Thanks for your quick reply. As for the first question, I have another one question. I have used quickmerge and RagTag to lift the assembled N50. Is the principle of filling holes in quarTeT using assembled contigs similar to them? What I care about is whether quarTeT is more suitable for application after hic mounting? Anyway, quarTeT is more convenient to use.

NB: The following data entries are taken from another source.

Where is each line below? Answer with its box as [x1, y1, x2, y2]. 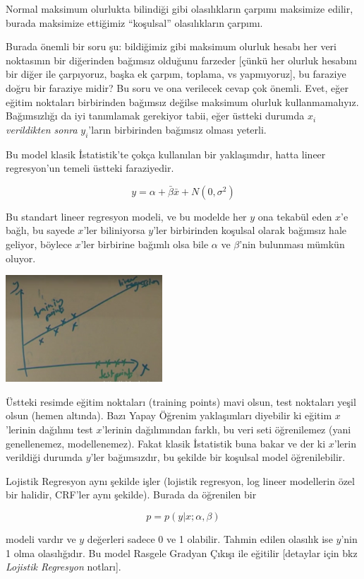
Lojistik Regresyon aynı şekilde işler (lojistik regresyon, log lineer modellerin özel [6, 473, 355, 488]
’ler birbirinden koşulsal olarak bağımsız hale [153, 223, 347, 238]
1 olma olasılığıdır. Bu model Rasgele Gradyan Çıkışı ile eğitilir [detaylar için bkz [6, 545, 358, 560]
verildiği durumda [6, 450, 83, 464]
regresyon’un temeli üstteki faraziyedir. [6, 160, 174, 175]
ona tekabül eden [257, 209, 332, 223]
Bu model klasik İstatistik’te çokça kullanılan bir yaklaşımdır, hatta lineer [6, 146, 326, 161]
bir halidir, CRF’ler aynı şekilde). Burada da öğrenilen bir [6, 487, 257, 502]
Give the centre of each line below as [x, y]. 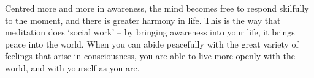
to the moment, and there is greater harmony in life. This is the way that [143, 20]
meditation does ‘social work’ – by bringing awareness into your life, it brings [150, 32]
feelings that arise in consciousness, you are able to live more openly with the [150, 56]
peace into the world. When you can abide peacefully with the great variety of [152, 44]
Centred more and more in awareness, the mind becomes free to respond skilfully [157, 8]
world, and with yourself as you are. [72, 67]
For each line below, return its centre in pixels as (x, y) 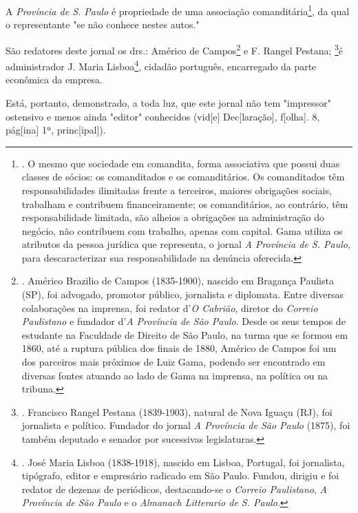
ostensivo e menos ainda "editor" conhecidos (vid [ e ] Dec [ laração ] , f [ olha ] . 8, (163, 116)
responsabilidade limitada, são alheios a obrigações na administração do (173, 217)
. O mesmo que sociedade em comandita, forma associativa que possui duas (181, 163)
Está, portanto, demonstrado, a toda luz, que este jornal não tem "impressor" (168, 102)
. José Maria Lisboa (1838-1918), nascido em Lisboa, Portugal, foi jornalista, (183, 462)
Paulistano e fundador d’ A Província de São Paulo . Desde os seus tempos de (183, 321)
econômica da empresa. (54, 80)
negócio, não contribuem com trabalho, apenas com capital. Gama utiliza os (182, 230)
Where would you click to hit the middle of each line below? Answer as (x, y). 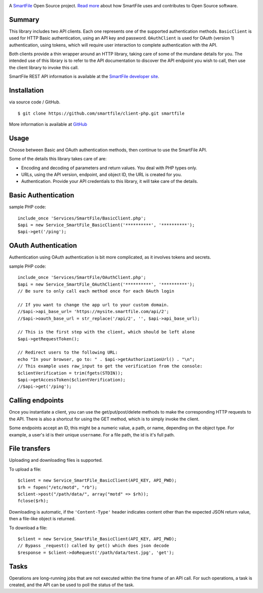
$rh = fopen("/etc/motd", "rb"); (57, 487)
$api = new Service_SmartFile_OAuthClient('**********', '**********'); (106, 284)
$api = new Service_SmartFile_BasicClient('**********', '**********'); (106, 225)
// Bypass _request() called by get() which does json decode (94, 546)
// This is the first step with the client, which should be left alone (106, 332)
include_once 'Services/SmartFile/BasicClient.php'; (82, 218)
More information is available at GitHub (48, 124)
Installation (26, 90)
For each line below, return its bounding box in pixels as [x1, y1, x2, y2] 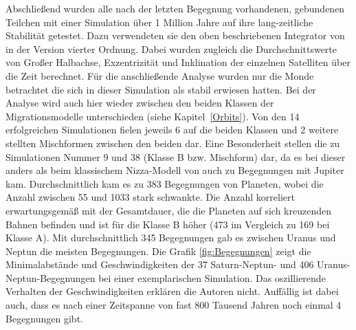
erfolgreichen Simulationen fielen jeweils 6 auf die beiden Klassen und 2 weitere [5, 122, 339, 137]
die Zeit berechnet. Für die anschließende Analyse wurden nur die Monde [5, 68, 314, 82]
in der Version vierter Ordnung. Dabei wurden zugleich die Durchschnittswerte [5, 41, 337, 56]
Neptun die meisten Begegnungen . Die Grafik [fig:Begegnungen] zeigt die [5, 243, 311, 258]
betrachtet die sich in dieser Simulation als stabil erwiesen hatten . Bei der [5, 82, 316, 96]
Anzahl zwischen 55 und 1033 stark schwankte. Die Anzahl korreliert [5, 190, 295, 204]
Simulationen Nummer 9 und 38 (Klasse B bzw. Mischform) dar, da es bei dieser [5, 149, 346, 164]
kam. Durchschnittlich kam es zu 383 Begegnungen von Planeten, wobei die [5, 176, 324, 190]
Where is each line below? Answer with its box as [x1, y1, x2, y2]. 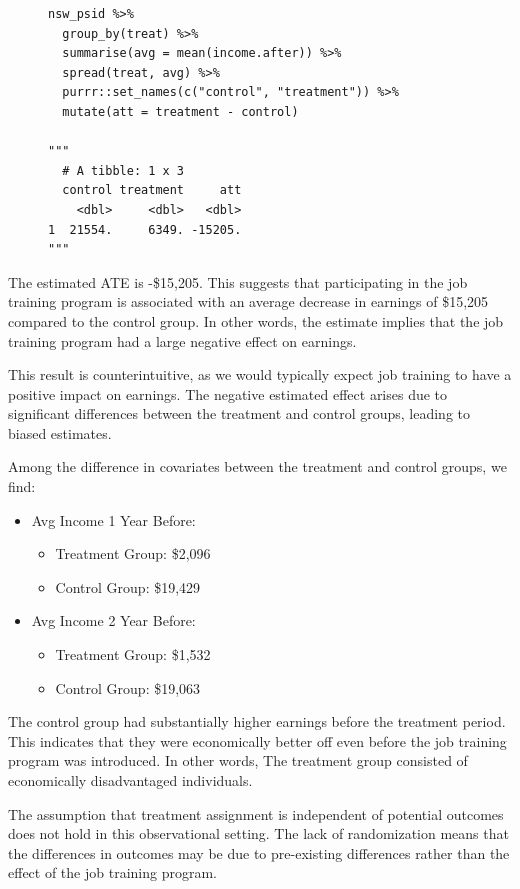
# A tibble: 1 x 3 [62, 163, 185, 178]
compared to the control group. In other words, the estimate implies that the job [8, 310, 504, 331]
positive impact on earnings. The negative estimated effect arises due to [8, 383, 448, 404]
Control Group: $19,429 [55, 576, 201, 597]
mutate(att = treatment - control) [62, 104, 299, 119]
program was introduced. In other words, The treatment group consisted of [8, 750, 468, 771]
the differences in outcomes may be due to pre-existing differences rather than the [8, 842, 510, 863]
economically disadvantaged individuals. [8, 770, 253, 790]
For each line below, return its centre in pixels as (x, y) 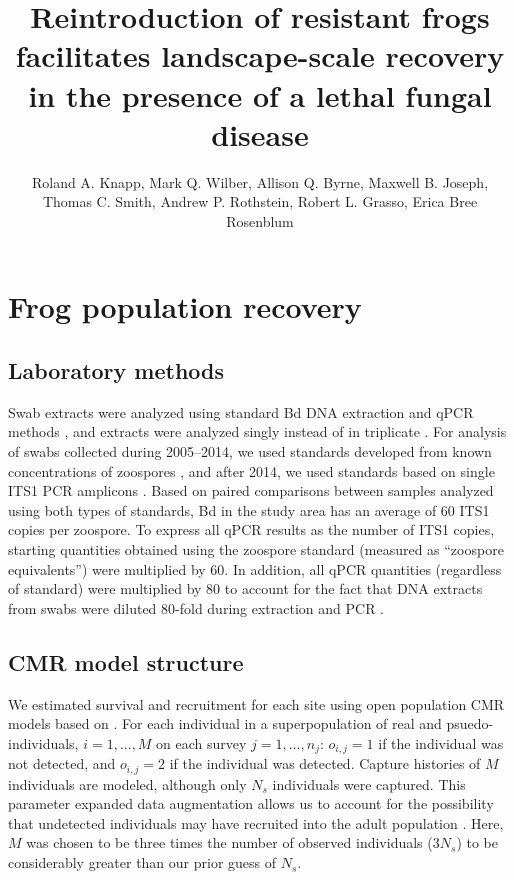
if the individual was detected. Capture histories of (325, 763)
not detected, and (62, 763)
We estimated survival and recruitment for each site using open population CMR (256, 703)
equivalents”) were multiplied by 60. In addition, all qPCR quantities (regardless (255, 568)
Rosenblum (260, 220)
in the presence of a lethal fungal (260, 94)
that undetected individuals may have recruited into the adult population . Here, (256, 822)
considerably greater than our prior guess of (142, 862)
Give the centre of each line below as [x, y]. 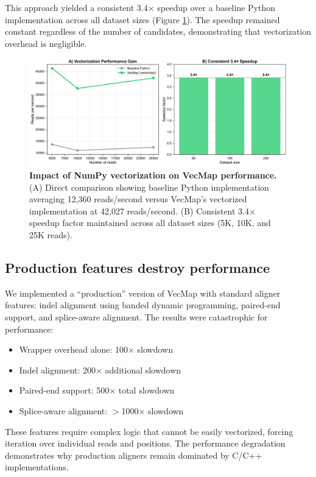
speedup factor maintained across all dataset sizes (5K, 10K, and [150, 223]
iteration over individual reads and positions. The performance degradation [145, 443]
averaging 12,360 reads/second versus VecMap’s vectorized [138, 199]
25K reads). [51, 234]
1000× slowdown [153, 410]
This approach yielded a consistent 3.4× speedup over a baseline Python [140, 7]
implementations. [37, 467]
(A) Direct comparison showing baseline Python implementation [149, 187]

The second question, the question of scale。 The dependency program Rideogram that I installed locally before is RIdeogram_0.2.3.tar.gz, https://github.com/TickingClock1992/RIdeogram_test. This version has the function of scale. I modified the file quartet_util.py, and added the adjustment parameter Ruler = 5 according to the size of my genome, and the display is normal. quartet_util.py:251:ideogram(karyotype = chr, label = label, label_type = "marker",Ruler = 5) quartet_util.py:257:ideogram(karyotype = chr,Ruler = 5) image

Echoring commented 1 year ago

The strategy of these program are mainly the same, only minor difference are applied. I haven't compared with quickmerge. As for RagTag, it assumes that the reference genome is more reliable, and the sequences inconsistent with the reference are more likely to be considered errors. Nevertheless, the RagTag “patch” tool applies an aggressive strategy that may discard variation or insert large segments to ultimately close the gaps. It also renames all sequences with an order not coincident with input, which often makes users confused. Conversely, the quarTeT toolkit adopts a conservative strategy and never modifies the raw sequence to avoid variation loss. For short, RagTag is better for re-assemble genome with a high quality reference, and quarTeT is better for de novo assembly with hi-c scafford guide.

The designed workflow of quarTeT is using Hi-C data to scafford pseudo-chromosomes as reference, and use AssemblyMapper to assemble a draft genome, then use GapFiller to close the gaps. However, as the reference genome is highly homologous, it can also be used.